UK budget predicted to be a nightmare before Christmas

UK finance minister Jeremy Hunt is expected to hike taxes and slash public spending

Britain will Thursday hike taxes and slash public spending in a government budget that signals a return to austerity despite a cost-of-living crisis and recession headwinds.

Conservative Prime Minister Rishi Sunak, who took office just three weeks ago, has vowed to fix the economic havoc created by his short-lived predecessor Liz Truss.

Even though he is mindful of soaring energy bills and food prices with UK inflation at a 40-year high and interest rates ballooning, the budget is widely seen as triggering a new era of austerity, similar to the one that followed the 2008 global financial crisis.

Finance minister Jeremy Hunt will present his crucial budget in parliament, alongside official growth and inflation forecasts unlikely to bring joy to an economy battered also by Brexit and costly government help during the Covid pandemic.

“Tackling inflation is my absolute priority and that guides the difficult decisions on tax and spending we will make,” Hunt said Tuesday. 

“Restoring stability and getting debt falling is our only option to reduce inflation and limit interest rate rises,” he added after official data showed UK unemployment creeping up.

Chancellor of the Exchequer Hunt is expected to unveil tax hikes and spending cuts of up to £60 billion ($70.5 billion) to bring down debt, media reports suggested.

Heading into the budget, he has likened himself to the penny-pinching miser Ebenezer Scrooge in Charles Dickens’ festive favourite “A Christmas Carol”.

– Recession –

Britain is likely already in recession after its economy shrank in the third quarter and is set to do so again in the final three months of the year, according to the Bank of England.

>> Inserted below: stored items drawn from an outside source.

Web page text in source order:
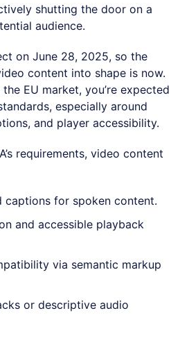
shutting the door on a
audience.
on June 28, 2025, so the
content into shape is now.
EU market, you’re expected
especially around
and player accessibility.
requirements, video content
captions for spoken content.
and accessible playback
via semantic markup
or descriptive audio
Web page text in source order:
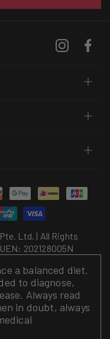
Instagram
Ltd. | All Rights
202128005N
a balanced diet.
to diagnose,
Always read
in doubt, always

The BoE, which is raising interest rates to combat sky-high inflation, has warned the UK economy may experience a record-long recession until mid-2024.

It comes after the central bank went on an emergency buying spree of UK government bonds after Truss’s unfunded tax-slashing budget sparked a collapse in the pound and an explosion in state borrowing costs during her 49-day tenure.

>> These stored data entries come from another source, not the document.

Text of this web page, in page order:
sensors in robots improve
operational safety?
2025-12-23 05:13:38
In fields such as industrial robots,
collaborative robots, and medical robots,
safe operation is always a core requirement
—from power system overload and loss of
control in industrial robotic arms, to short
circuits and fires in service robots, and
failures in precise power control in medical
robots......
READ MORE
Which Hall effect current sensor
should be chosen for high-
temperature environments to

That cost her the leadership, but not before Truss had fired her finance minister Kwasi Kwarteng, replacing him with Hunt.

The new chancellor has set about reversing the much-criticised budget by curtailing a freeze in domestic fuel bills that have surged largely owing to the invasion of Ukraine by major energy producer Russia. 

Reports suggest that Hunt will now go further, freezing income tax rate thresholds, meaning more people are dragged into higher tax brackets.

To help the poorest with rocketing energy bills, the government is expected to ramp up a windfall tax on oil and gas giants, whose profits have surged on fallout from the Ukraine war.

The Financial Times on Tuesday added that Hunt is preparing a windfall tax on firms generating electricity, whose profits have also soared this year. 

– ‘Devastating consequences’ –

The pound and bond markets have regained somewhat of an even keel after Sunak took the helm and political turmoil subsided, but retail lenders’ mortgage rates remain elevated.

“I would really want people to be reassured that… all the decisions we make will have fairness and compassion at their heart,” Sunak said this week.

Hoping that Sunak sticks to his word, chief executives of Britain’s biggest supermarkets published an open letter Tuesday urging the government to offer free school meals to far more children than the very poorest.

“We are committed to doing all we can to support (children)…, with several actions set to be implemented in the coming months, but we cannot do this alone,” said the letter co-signed by bosses of supermarkets including Britain’s biggest retailer Tesco.

“We strongly urge you to consider the scale of children’s food insecurity across the UK and act without delay to prevent its devastating consequences.”

– ‘Austerity 2.0’ –

Britain’s main opposition Labour party has slammed Sunak, arguing that a second wave of austerity is not the answer.

“I don’t believe that austerity 2.0, after the austerity that we have gone through… is the right approach,” said Labour’s finance spokeswoman Rachel Reeves.

“Public services are already on their knees,” added Reeves, calling it a “badge of shame” that nurses were planning to strike this winter.

Tens of thousands of staff in various industries have already gone on strike across Britain this year as inflation erodes wages.